Toledo circled his extended entourage for a bit of divine help before paddling out but may have been better working on some kind of actual heat strategy, because he looked lost out there. Pipeline was an alien landscape, and he had no coherent strategy for dealing with it. He drifted down in front of the house here at off The Wall for a while, when he’d have been better off throwing some cheese to the breeze on the lefts. Instead he ate shit trying a closeout turn at Backdoor, although by this stage he might have been some form of self-flagellation. The only thing Phil can take from today is the he can’t surf any worse than he did this morning.
On the flipside, the other two world title guys looked assured. Medina did what Toledo should have done and launched into the teeth of the wind, while Julian waited for a Backdoor funnel and banked a score. They never broke third gear and will move into the back half of the contest both fancying their chances. Julian has a lot more to do but will take hope from the forecast. It’s going to be eights and twos for the rest of the event, and he’s just got to hope Gabby gets a heat with deuces.

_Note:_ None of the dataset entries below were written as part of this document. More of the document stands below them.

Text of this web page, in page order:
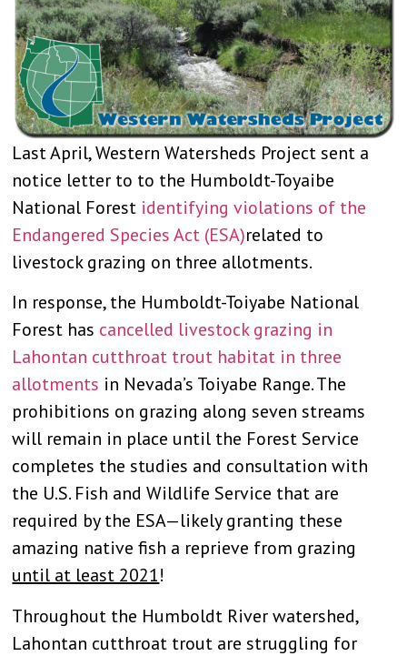
Last April, Western Watersheds Project sent a
notice letter to to the Humboldt-Toyaibe
National Forest identifying violations of the
Endangered Species Act (ESA)related to
livestock grazing on three allotments.
In response, the Humboldt-Toiyabe National
Forest has cancelled livestock grazing in
Lahontan cutthroat trout habitat in three
allotments in Nevada’s Toiyabe Range. The
prohibitions on grazing along seven streams
will remain in place until the Forest Service
completes the studies and consultation with
the U.S. Fish and Wildlife Service that are
required by the ESA—likely granting these
amazing native fish a reprieve from grazing
until at least 2021!
Throughout the Humboldt River watershed,
Lahontan cutthroat trout are struggling for
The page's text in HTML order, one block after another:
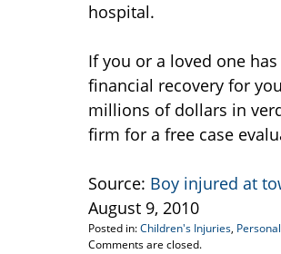
hospital.
If you or a loved one has
financial recovery for
millions of dollars in
firm for a free case
Source: Boy injured at
August 9, 2010
Posted in:Children's Injuries,
Updated:
Comments are closed.
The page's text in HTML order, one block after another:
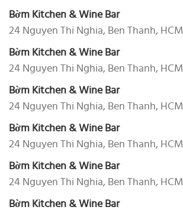
Bờm Kitchen & Wine Bar
24 Nguyen Thi Nghia, Ben Thanh, HCM
Bờm Kitchen & Wine Bar
24 Nguyen Thi Nghia, Ben Thanh, HCM
Bờm Kitchen & Wine Bar
24 Nguyen Thi Nghia, Ben Thanh, HCM
Bờm Kitchen & Wine Bar
24 Nguyen Thi Nghia, Ben Thanh, HCM
Bờm Kitchen & Wine Bar
24 Nguyen Thi Nghia, Ben Thanh, HCM
Bờm Kitchen & Wine Bar
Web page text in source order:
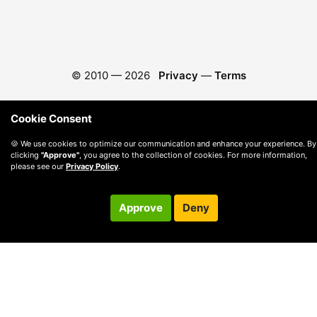
© 2010 — 2026 Privacy — Terms
Cookie Consent
🍪 We use cookies to optimize our communication and enhance your experience. By
clicking "Approve", you agree to the collection of cookies. For more information,
please see our Privacy Policy.
Approve Deny
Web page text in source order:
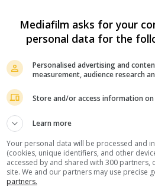
Mediafilm asks for your
personal data for the
Personalised advertising and
measurement, audience research
Store and/or access information on
Learn more
Your personal data will be processed and
(cookies, unique identifiers, and other
accessed by and shared with 300 partners,
site. We and our partners may use precise
partners.
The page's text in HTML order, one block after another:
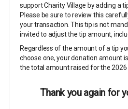
support Charity Village by adding a
Please be sure to review this
your transaction. This tip is not
invited to adjust the tip amount,
Regardless of the amount of a tip
choose one, your donation amount
the total amount raised for the 2026
Thank you again for
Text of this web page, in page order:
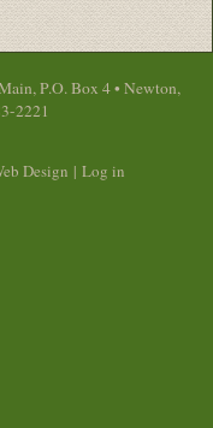
P.O. Box 4 • Newton,
2221
Design | Log in
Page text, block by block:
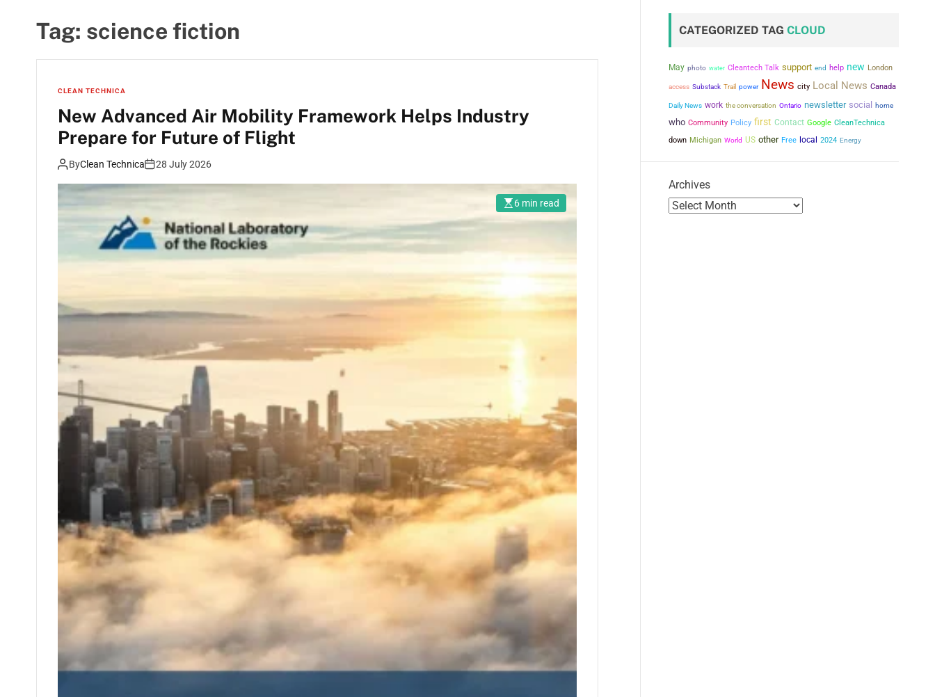
Tag: science fiction
CLEAN TECHNICA
New Advanced Air Mobility Framework Helps Industry
Prepare for Future of Flight
ByClean Technica 28 July 2026
6 min read
CATEGORIZED TAG CLOUD
May photo water Cleantech Talk support end help new London
access Substack Trail power News city Local News Canada
Daily News work the conversation Ontario newsletter social home
who Community Policy first Contact Google CleanTechnica
down Michigan World US other Free local 2024 Energy
Archives
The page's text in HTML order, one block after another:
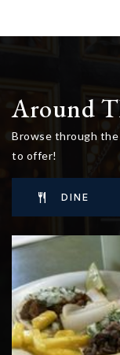
Around
Browse through
to offer!
DINE
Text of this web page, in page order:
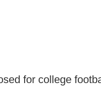
for college
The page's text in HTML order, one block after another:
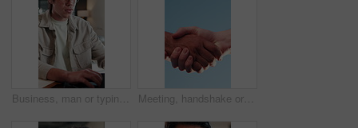
Business, man or typing on laptop in office for article feedback, source research or draft editing. Creative, editor or tech at publishing agency for proofreading, grammar check or verify story facts Meeting, handshake or business people with agreement for recruitment deal, b2b or partnership, Blue sky, employees or shaking hands with partner for onboarding process, hiring or job opportunity
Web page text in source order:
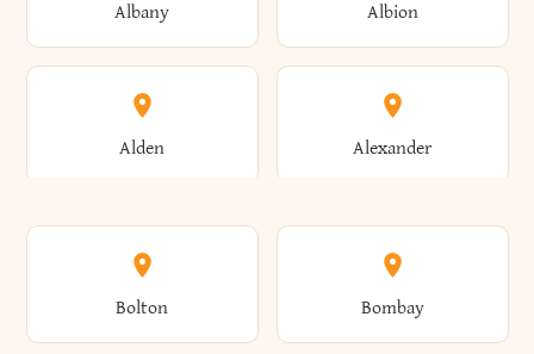
Albany Albion
Alden Alexander
Alexandria Alexandria Bay
Bolton Bombay
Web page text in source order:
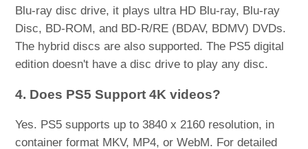
Blu-ray disc drive, it plays ultra HD Blu-ray, Blu-ray
Disc, BD-ROM, and BD-R/RE (BDAV, BDMV) DVDs.
The hybrid discs are also supported. The PS5 digital
edition doesn't have a disc drive to play any disc.
4. Does PS5 Support 4K videos?
Yes. PS5 supports up to 3840 x 2160 resolution, in
container format MKV, MP4, or WebM. For detailed
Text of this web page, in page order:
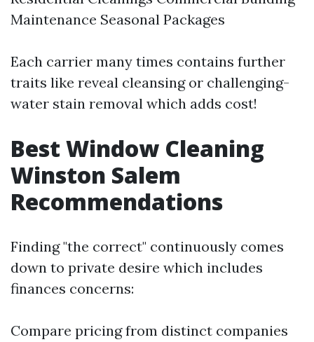
Maintenance Seasonal Packages
Each carrier many times contains further
traits like reveal cleansing or challenging-
water stain removal which adds cost!
Best Window Cleaning
Winston Salem
Recommendations
Finding "the correct" continuously comes
down to private desire which includes
finances concerns:
Compare pricing from distinct companies
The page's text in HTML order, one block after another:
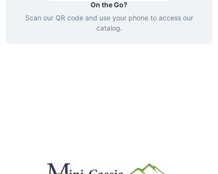
On the Go?
Scan our QR code and use your phone to access our
catalog.
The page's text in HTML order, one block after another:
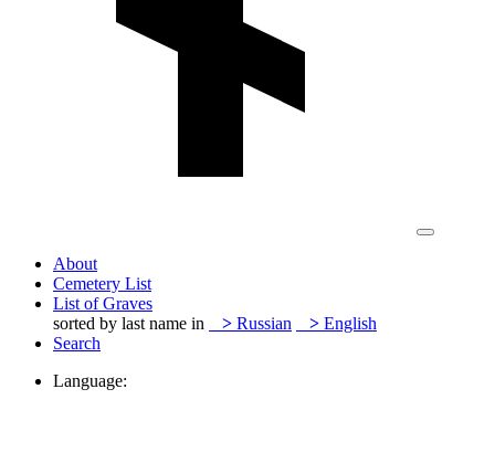
About
Cemetery List
List of Graves
sorted by last name in
> Russian > English
Search
Language:
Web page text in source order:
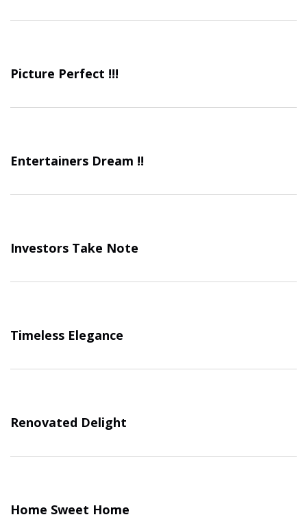
Picture Perfect !!!
Entertainers Dream !!
Investors Take Note
Timeless Elegance
Renovated Delight
Home Sweet Home
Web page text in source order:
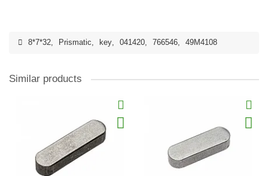
8*7*32, Prismatic, key, 041420, 766546, 49M4108
Similar products
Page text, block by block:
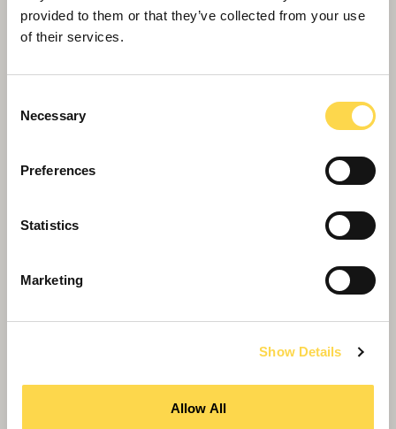
provided to them or that they’ve collected from your use
of their services.
Selection
Necessary
Preferences
Statistics
Marketing
Show Details
Allow All
Willmott Dixon completes forensic
science centre for Thames Valley
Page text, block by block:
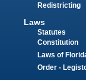
Redistricting
Laws
Statutes
Constitution
Laws of
Order -
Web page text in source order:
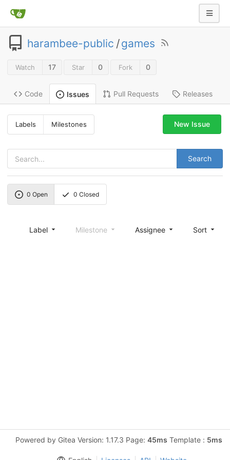
harambee-public /games
Watch 17 Star 0 Fork 0
Code Issues Pull Requests Releases
Labels Milestones
Search
New Issue
0 Open 0 Closed
Label Milestone Assignee Sort
Powered by Gitea Version: 1.17.3 Page: 45ms Template : 5ms
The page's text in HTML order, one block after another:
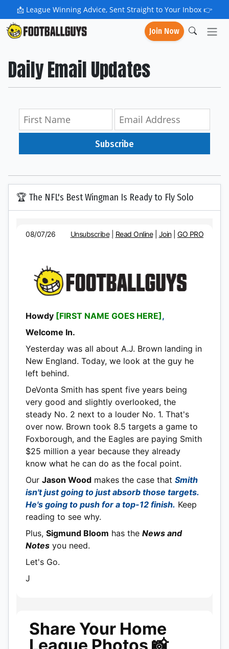
📩 League Winning Advice, Sent Straight to Your Inbox 👉
Join Now
Daily Email Updates
Subscribe
🏆 The NFL's Best Wingman Is Ready to Fly Solo
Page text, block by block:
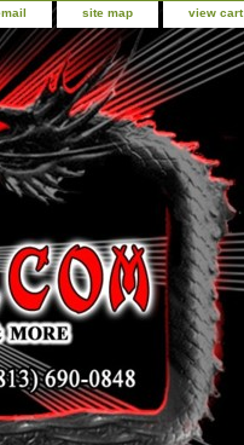
site map view cart
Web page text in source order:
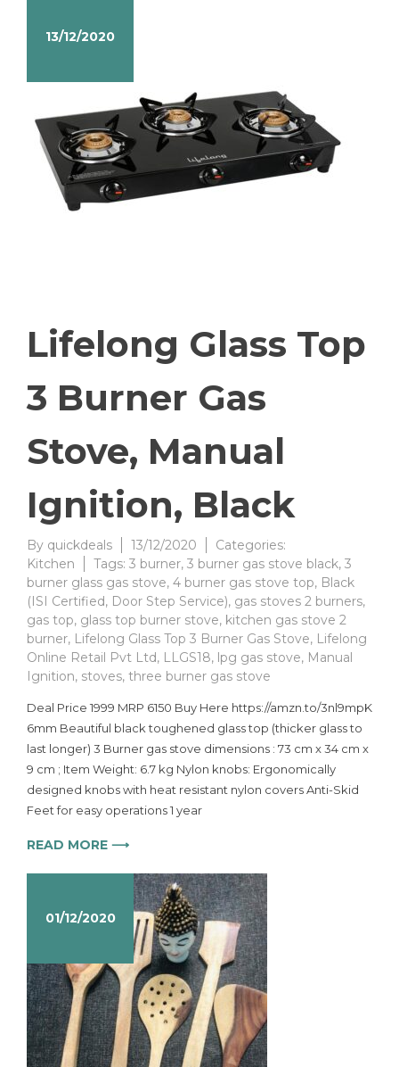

The Festival of Parko continued with his heat this afternoon, by which stage the wind had notched around a few degrees toward trades and the whole place suddenly lit up. Joel’s saying for anyone on a hot streak of good fortune is that “they’ve been kissed on the dick by a fairy” and this afternoon the fairies were circling. He found two gems, the first of which he got clipped by, but the second one he drained for the best score of the day. He then got smacked over at Backdoor and later admitted to “throwing up a gallon of Mai Tai underwater.” He’s looking good to finish his career with a Triple Crown, if he can keep away from his hundred-strong entourage who have turned the pool bar at Turtle Bay into Spring Break.